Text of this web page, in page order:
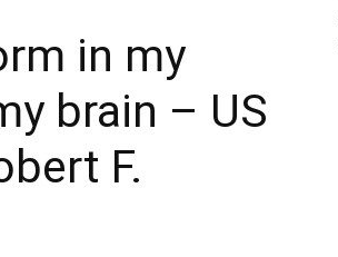
in my
brain – US
F.
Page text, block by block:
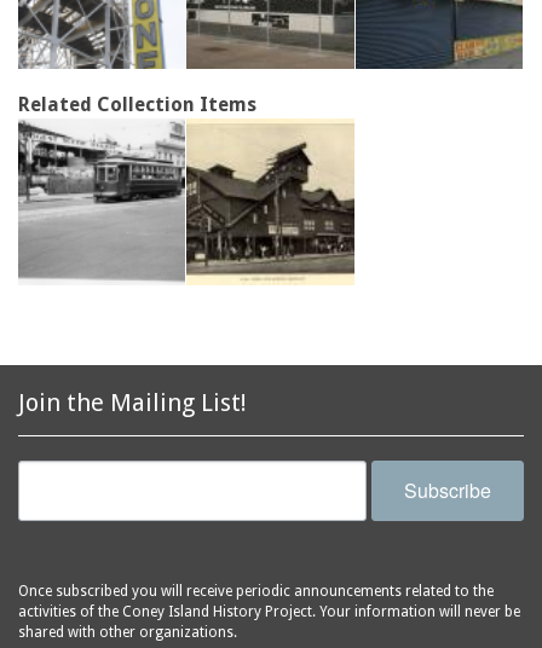
Related Collection Items
Join the Mailing List!
Subscribe
Once subscribed you will receive periodic announcements related to the
activities of the Coney Island History Project. Your information will never be
shared with other organizations.
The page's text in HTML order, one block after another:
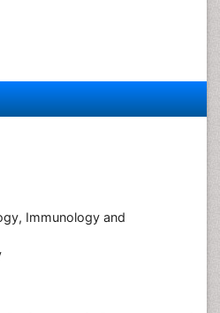
Immunology and
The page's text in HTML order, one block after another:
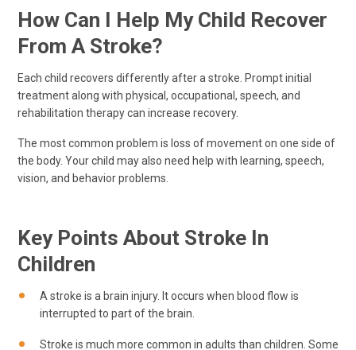
How Can I Help My Child Recover
From A Stroke?
Each child recovers differently after a stroke. Prompt initial
treatment along with physical, occupational, speech, and
rehabilitation therapy can increase recovery.
The most common problem is loss of movement on one side of
the body. Your child may also need help with learning, speech,
vision, and behavior problems.
Key Points About Stroke In
Children
A stroke is a brain injury. It occurs when blood flow is
interrupted to part of the brain.
Stroke is much more common in adults than children. Some
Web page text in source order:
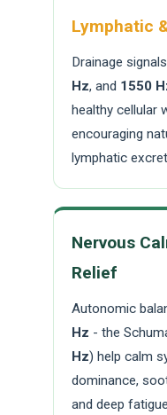
Lymphatic
Drainage
Hz, and 1550
healthy cellular
encouraging
lymphatic
Nervous
Relief
Autonomic
Hz - the
Hz) help calm
dominance,
and deep
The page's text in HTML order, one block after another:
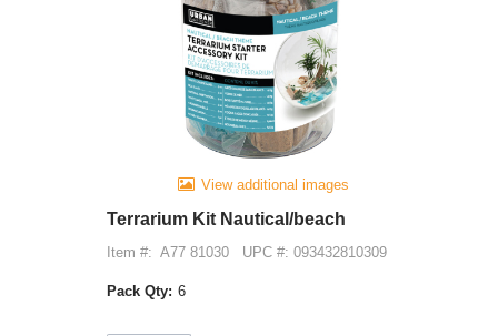
View additional images
Terrarium Kit Nautical/beach
Item #: A77 81030 UPC #: 093432810309
Pack Qty: 6
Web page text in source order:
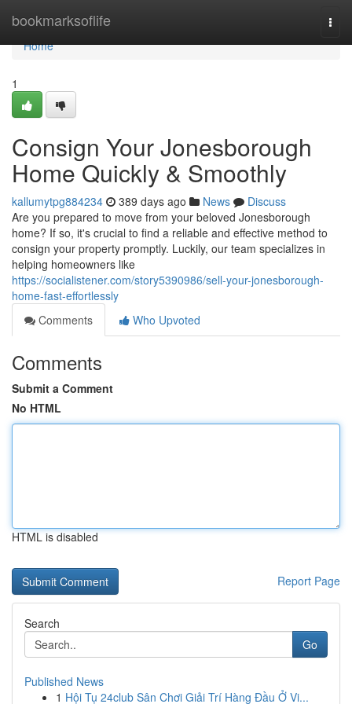
bookmarksoflife
Home
Home
1
Consign Your Jonesborough
Home Quickly & Smoothly
kallumytpg884234 389 days ago News
Discuss
Are you prepared to move from your beloved Jonesborough
home? If so, it's crucial to find a reliable and effective method to
consign your property promptly. Luckily, our team specializes in
helping homeowners like
https://socialistener.com/story5390986/sell-your-jonesborough-
home-fast-effortlessly
Comments
Who Upvoted
Comments
Submit a Comment
No HTML
HTML is disabled
Report Page
Search
Go
Published News
1 Hội Tụ 24club Sân Chơi Giải Trí Hàng Đầu Ở Vi...
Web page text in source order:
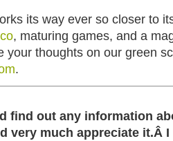
its way ever so closer to
, maturing games, and a
your thoughts on our green
.
find out any information
very much appreciate it.Â
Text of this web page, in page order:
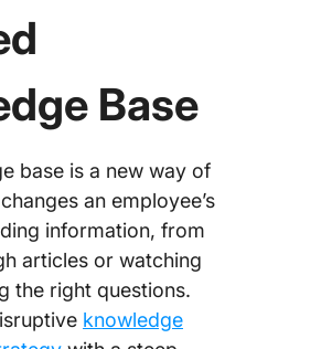
Base
base is a new way of
an employee’s
information, from
articles or watching
the right questions.
knowledge
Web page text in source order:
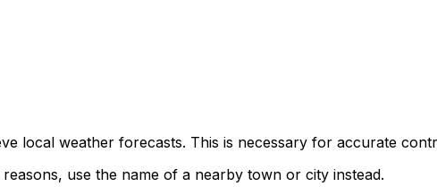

- TASK TO CARRY OUT
If any image appears in the entries, omit it and return the rest verbatim.

- ANSWER SPACE
Text of this web page, in page order:
in my
brain – US
F.
Page text, block by block:
Related Collection Items
Join the Mailing List!
Subscribe
Once subscribed you will receive periodic announcements related to the
activities of the Coney Island History Project. Your information will never be
shared with other organizations.
The page's text in HTML order, one block after another:
Immunology and
The page's text in HTML order, one block after another:
How Can I Help My Child Recover
From A Stroke?
Each child recovers differently after a stroke. Prompt initial
treatment along with physical, occupational, speech, and
rehabilitation therapy can increase recovery.
The most common problem is loss of movement on one side of
the body. Your child may also need help with learning, speech,
vision, and behavior problems.
Key Points About Stroke In
Children
A stroke is a brain injury. It occurs when blood flow is
interrupted to part of the brain.
Stroke is much more common in adults than children. Some
Web page text in source order:
Lymphatic
Drainage
Hz, and 1550
healthy cellular
encouraging
lymphatic
Nervous
Relief
Autonomic
Hz - the
Hz) help calm
dominance,
and deep
The page's text in HTML order, one block after another:
View additional images
Terrarium Kit Nautical/beach
Item #: A77 81030 UPC #: 093432810309
Pack Qty: 6
Web page text in source order:
bookmarksoflife
Home
Home
1
Consign Your Jonesborough
Home Quickly & Smoothly
kallumytpg884234 389 days ago News
Discuss
Are you prepared to move from your beloved Jonesborough
home? If so, it's crucial to find a reliable and effective method to
consign your property promptly. Luckily, our team specializes in
helping homeowners like
https://socialistener.com/story5390986/sell-your-jonesborough-
home-fast-effortlessly
Comments
Who Upvoted
Comments
Submit a Comment
No HTML
HTML is disabled
Report Page
Search
Go
Published News
1 Hội Tụ 24club Sân Chơi Giải Trí Hàng Đầu Ở Vi...
Web page text in source order:
its way ever so closer to
, maturing games, and a
your thoughts on our green
.
find out any information
very much appreciate it.Â
Text of this web page, in page order:
Base
base is a new way of
an employee’s
information, from
articles or watching
the right questions.
knowledge
Web page text in source order:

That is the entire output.